While Imaging Spectroscopy data is useful, there are significant barriers to use. Specifically, imaging spectroscopy data has high dimensionality and big data volumes. Using these data can be computationally prohibitive and exclusive to those with specialized skills for working with these data.
The primary objective of ImgSPEC is to demonstrate a proof-of-concept, end-to-end, on-demand, processing platform for imaging spectroscopy data. The motivation was to democratize access for providing information of value from NASA’s open, free imaging spectroscopy data.
The ImgSPEC platform enables users to load and access different kinds of data in a user-preferred work environment (e.g., Jupyter notebook, RStudio) that facilitates easy code and data sharing with automated scalable hybrid cloud computing. Using drop down menus, users can open metadata repositories (e.g., NASA Common Metadata Repository) with streamlined APIs. Interfaces have been created for pulling Github/GitLab/Bitbucket repositories to create containers that package code into executable applications (Merchant et al. 2016, Devisetty et al. 2016)
For code that cannot be packaged users can fork repositories and work as they would in their local environment, but with scalable backend compute. User experience was central to the design of ImgSPEC.

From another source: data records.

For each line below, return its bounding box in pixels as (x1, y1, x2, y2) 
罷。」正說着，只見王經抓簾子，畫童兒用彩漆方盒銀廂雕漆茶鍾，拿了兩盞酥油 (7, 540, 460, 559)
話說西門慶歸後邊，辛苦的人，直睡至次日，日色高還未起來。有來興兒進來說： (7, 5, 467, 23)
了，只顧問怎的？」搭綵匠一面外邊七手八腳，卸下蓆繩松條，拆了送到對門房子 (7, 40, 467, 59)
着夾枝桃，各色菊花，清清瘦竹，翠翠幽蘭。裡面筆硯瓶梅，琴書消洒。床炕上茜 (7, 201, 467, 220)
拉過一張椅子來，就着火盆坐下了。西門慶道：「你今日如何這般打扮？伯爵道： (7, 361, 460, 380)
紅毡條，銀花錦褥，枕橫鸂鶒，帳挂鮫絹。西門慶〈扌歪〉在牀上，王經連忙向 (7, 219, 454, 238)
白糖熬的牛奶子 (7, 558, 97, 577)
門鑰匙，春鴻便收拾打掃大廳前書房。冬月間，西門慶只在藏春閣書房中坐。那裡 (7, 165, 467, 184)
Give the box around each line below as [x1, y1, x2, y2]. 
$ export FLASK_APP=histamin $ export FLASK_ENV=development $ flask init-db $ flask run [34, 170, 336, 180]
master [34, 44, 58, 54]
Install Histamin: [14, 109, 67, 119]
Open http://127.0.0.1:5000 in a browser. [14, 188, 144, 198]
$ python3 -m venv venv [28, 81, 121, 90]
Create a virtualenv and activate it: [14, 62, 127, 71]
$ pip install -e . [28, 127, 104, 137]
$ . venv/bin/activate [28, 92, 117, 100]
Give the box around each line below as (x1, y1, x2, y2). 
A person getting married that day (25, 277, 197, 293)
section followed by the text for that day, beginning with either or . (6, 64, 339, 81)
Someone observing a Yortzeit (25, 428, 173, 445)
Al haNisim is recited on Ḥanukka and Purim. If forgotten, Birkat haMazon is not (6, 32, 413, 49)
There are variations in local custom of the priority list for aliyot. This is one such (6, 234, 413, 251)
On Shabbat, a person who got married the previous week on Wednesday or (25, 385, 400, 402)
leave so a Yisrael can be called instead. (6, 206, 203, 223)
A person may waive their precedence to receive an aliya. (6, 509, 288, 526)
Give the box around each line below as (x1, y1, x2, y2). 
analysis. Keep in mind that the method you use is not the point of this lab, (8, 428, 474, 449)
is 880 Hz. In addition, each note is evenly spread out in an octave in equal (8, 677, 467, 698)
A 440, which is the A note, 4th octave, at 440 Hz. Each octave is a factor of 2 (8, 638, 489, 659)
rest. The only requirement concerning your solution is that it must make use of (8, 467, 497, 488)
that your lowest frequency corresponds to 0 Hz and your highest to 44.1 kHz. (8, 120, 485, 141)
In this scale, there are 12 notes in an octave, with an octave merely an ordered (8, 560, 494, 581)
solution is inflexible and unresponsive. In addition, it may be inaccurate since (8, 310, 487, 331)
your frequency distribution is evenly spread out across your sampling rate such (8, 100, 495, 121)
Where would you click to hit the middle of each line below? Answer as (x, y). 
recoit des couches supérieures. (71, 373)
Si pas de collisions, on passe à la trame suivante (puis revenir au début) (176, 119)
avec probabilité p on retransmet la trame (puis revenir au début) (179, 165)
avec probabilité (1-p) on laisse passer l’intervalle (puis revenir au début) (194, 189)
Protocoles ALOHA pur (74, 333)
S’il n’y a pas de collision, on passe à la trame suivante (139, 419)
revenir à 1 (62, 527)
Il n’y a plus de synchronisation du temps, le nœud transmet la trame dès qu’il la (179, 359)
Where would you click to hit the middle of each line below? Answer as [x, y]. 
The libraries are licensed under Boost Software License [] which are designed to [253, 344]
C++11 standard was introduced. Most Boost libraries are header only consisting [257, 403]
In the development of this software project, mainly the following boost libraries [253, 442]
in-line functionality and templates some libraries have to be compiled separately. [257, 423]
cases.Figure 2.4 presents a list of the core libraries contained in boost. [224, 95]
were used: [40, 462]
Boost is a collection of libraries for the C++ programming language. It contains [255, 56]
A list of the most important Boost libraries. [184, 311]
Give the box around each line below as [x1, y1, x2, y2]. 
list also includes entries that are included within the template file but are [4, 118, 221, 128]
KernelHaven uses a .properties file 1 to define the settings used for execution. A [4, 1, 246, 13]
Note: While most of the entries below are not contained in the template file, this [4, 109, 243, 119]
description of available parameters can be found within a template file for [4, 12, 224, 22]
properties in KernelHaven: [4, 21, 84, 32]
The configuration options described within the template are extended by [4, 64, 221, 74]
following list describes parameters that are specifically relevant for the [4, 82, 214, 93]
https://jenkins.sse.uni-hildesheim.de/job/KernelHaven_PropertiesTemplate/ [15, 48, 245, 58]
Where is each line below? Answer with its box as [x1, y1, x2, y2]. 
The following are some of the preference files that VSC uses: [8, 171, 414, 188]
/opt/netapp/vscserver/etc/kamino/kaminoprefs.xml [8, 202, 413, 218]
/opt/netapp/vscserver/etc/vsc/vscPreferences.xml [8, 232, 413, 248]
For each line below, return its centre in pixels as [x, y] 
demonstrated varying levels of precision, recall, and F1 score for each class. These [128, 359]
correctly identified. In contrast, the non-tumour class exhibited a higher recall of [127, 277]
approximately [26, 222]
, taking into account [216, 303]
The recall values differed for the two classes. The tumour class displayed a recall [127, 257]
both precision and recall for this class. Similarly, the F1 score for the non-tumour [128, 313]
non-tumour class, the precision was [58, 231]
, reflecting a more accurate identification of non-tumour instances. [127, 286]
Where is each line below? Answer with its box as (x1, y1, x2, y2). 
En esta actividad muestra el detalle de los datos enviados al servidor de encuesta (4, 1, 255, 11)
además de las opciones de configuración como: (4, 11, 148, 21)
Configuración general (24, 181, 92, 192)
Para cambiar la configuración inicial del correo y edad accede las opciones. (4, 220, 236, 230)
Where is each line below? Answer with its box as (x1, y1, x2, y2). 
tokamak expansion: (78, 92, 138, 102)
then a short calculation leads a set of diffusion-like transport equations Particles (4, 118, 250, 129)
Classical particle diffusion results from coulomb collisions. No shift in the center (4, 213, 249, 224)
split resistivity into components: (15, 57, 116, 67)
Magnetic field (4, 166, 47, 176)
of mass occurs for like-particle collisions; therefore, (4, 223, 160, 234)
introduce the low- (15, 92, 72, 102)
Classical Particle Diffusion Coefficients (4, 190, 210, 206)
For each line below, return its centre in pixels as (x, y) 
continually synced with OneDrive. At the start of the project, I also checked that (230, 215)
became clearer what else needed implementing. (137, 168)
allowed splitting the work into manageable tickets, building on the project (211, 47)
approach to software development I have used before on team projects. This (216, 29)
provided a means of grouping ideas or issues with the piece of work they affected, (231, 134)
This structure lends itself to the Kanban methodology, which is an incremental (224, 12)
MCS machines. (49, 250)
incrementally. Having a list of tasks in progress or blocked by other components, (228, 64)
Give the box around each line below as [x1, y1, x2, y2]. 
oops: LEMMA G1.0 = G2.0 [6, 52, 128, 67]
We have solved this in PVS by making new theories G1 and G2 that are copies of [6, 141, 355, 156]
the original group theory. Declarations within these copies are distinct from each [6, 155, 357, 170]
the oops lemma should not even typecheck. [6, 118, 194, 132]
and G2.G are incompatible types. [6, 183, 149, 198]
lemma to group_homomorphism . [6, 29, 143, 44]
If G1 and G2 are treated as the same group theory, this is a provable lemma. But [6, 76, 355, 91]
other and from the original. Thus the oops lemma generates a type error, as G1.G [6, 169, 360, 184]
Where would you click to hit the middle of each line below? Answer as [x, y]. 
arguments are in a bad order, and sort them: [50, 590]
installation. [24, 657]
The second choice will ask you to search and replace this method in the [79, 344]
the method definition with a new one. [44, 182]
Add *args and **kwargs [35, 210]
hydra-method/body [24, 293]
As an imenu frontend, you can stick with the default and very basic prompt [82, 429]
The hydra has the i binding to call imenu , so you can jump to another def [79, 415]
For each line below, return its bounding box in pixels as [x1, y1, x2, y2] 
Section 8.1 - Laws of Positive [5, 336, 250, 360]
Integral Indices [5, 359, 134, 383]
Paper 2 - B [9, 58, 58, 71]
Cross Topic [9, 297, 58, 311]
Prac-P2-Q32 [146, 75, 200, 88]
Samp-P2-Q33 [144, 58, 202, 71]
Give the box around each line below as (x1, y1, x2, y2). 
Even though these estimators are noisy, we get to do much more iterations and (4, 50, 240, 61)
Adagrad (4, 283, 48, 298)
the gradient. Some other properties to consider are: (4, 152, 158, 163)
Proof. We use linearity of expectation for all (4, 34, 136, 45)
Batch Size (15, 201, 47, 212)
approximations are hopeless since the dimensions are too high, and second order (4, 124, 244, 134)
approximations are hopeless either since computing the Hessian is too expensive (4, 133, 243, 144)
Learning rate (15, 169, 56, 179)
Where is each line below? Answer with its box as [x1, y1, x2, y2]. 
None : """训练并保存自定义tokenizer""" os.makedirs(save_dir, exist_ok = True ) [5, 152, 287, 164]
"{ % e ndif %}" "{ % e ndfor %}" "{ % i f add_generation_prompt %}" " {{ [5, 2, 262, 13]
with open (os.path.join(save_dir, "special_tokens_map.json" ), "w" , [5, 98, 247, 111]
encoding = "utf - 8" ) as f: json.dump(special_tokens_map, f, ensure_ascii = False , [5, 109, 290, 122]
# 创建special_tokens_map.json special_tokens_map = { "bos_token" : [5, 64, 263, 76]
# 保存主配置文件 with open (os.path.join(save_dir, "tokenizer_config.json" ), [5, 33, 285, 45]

Because of the flexibility of the analysis platform, users can generate data products from well-established workflows on demand. They can also customize those workflows and develop new algorithms for merging data products with others to conduct novel analytics.
Value of ImgSPEC
ImgSPEC specifically aims to:
- Provide scalable work environments that do not require a heavy lift from the science user
- Reduce download times; and
- Enable easy provenance for reproducibility
While ImgSPEC focuses on using imaging spectroscopy data, it’s platform is data type agnostic and builds on capabilities developed for active sensors on the Multi-mission Algorithm and Analysis Platform (MAAP). MAAP has demonstrated a speed up in processing that enables processing big data over whole continents in less time than for processing a single scene on a local machine.